It is, therefore, better to utilize deep learning models’ flexibility to create on-the-fly spectrograms and feed them directly into models instead of creating them as a separate and independent process. Three deep learning models, i.e., Conv1D, Conv2D, and LSTM, are incorporated in this research, and each model is trained and tested for three different time splits of the audio dataset, i.e., 1.7 s, 3.4 s, and 8.5 s. LSTM gives the best accuracy using the 8.5 s split time with the least training time. The LSTM model consists of an LSTM layer, a dense layer, a dropout layer, and a softmax layer. LSTM memory cells remember the past data, and it is used for time-series analysis. The percentage of correct predictions made by different variants of LSTM can be seen in Figure 8.

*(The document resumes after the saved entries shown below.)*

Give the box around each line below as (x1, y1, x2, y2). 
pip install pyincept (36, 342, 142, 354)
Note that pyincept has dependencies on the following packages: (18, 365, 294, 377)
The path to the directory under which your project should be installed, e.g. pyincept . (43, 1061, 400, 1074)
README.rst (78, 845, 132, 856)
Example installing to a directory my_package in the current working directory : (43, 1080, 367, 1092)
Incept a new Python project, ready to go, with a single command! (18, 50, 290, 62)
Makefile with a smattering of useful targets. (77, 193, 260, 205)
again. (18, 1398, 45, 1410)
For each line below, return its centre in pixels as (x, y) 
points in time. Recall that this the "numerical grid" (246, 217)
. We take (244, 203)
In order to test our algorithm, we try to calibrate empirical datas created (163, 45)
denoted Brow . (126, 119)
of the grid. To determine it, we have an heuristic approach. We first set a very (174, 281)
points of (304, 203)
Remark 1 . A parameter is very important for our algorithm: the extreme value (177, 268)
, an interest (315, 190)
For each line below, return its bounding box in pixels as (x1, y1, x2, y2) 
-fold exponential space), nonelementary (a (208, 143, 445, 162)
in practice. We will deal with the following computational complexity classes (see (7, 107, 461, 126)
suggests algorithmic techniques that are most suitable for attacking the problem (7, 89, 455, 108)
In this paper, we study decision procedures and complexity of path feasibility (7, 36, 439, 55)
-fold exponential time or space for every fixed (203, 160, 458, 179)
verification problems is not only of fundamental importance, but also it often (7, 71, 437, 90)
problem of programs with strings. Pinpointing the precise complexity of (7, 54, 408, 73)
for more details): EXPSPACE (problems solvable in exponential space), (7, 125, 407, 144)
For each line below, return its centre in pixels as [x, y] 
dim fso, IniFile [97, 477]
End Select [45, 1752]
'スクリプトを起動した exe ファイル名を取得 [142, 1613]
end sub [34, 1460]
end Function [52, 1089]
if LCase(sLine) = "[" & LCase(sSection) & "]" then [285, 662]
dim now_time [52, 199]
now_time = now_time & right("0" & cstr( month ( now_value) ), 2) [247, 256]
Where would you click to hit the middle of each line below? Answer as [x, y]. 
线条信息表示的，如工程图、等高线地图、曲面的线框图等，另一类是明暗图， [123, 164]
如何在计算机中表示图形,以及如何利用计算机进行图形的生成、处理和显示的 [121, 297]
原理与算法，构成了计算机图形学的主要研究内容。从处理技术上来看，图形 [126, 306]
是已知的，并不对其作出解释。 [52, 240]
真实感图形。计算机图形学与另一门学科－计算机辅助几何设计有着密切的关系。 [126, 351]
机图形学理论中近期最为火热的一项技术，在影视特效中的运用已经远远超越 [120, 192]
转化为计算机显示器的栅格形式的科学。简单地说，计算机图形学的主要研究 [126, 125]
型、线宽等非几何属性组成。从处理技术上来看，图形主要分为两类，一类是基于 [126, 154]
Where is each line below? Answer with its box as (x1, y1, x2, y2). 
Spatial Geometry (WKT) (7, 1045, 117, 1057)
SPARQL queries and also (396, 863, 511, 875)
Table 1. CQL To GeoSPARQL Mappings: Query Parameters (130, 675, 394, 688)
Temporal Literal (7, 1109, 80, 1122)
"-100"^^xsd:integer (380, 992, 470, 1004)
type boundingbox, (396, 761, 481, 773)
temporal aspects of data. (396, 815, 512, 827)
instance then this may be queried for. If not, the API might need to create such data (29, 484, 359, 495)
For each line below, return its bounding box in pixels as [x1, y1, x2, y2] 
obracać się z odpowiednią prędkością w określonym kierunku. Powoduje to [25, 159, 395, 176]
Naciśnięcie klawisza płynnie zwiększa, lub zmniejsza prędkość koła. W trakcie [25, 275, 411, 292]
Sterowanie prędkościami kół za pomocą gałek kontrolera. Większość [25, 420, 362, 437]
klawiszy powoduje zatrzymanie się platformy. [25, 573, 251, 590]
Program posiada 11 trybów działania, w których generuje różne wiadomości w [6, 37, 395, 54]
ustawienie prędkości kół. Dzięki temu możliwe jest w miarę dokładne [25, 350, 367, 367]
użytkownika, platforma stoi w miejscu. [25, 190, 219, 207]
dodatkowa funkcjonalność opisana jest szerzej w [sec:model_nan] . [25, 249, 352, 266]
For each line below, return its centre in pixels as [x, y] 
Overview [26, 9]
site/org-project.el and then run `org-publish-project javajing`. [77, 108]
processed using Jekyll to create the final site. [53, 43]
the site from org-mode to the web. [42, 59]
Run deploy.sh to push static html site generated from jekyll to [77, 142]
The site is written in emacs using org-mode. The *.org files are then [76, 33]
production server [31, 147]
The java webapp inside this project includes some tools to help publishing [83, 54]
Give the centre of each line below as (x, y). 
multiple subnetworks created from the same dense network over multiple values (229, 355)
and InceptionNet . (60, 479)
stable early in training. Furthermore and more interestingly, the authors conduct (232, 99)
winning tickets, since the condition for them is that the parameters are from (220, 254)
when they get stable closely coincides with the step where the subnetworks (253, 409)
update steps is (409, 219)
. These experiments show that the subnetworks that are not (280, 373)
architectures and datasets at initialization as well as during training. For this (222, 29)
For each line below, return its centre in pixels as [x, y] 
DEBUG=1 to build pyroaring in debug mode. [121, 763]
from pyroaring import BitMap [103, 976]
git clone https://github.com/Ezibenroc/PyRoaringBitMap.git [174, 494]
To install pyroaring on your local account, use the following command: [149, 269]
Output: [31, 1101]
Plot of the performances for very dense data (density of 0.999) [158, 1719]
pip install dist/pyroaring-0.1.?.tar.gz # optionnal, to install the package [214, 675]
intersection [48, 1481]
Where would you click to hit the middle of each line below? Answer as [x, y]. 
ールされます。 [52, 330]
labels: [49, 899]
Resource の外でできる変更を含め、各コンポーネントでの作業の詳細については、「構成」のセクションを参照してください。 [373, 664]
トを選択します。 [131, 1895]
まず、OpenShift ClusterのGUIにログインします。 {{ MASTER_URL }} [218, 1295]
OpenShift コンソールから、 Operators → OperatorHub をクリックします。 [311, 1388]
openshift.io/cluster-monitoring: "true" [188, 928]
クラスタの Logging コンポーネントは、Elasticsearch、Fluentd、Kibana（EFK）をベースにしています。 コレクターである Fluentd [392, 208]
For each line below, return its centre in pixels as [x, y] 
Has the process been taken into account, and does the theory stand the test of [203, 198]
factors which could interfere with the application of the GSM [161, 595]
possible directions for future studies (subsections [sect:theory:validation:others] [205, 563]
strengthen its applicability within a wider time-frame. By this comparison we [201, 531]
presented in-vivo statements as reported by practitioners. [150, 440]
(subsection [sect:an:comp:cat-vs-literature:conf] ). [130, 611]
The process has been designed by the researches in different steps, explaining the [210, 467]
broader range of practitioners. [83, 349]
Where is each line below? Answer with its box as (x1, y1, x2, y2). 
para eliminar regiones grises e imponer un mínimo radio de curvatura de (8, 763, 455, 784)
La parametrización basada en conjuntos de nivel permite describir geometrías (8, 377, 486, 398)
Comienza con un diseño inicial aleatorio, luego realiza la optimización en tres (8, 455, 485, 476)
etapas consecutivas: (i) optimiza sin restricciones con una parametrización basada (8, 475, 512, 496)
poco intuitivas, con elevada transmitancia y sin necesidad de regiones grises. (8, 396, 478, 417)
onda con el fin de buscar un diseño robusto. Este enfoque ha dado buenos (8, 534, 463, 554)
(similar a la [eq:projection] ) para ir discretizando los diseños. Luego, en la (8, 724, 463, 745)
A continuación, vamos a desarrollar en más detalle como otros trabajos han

Table 12, Table 13 and Table 14 show the architectural details of Conv1D, Conv2D, and LSTM models used for experiments.

4.5. Results Using Log Spectrogram

Experiments are performed using the log spectrogram and the LSTM model with an 8.5-second sub-sample. The performance of the LSTM model is significant with log spectrogram as compared to the Mel spectrogram, as it achieves the highest accuracy 100% with log spectrogram when we used augmentation on training but not on test data. Overall, the performance with the log spectrogram is better as compared to the Mel spectrogram in terms of all evaluation parameters, as shown in Table 15. Figure 9 shows the comparison between the Mel spectrogram (MS) and log spectrogram (LS), while TATU, TATA, and TUTA indicate training augmented, testing un-augmented; training augmented, testing augmented; and training un-augmented, testing augmented, respectively. Log spectrogram took 5.08 h of training, which is less than the Mel-scale spectrograms, which took 7.5 h of training.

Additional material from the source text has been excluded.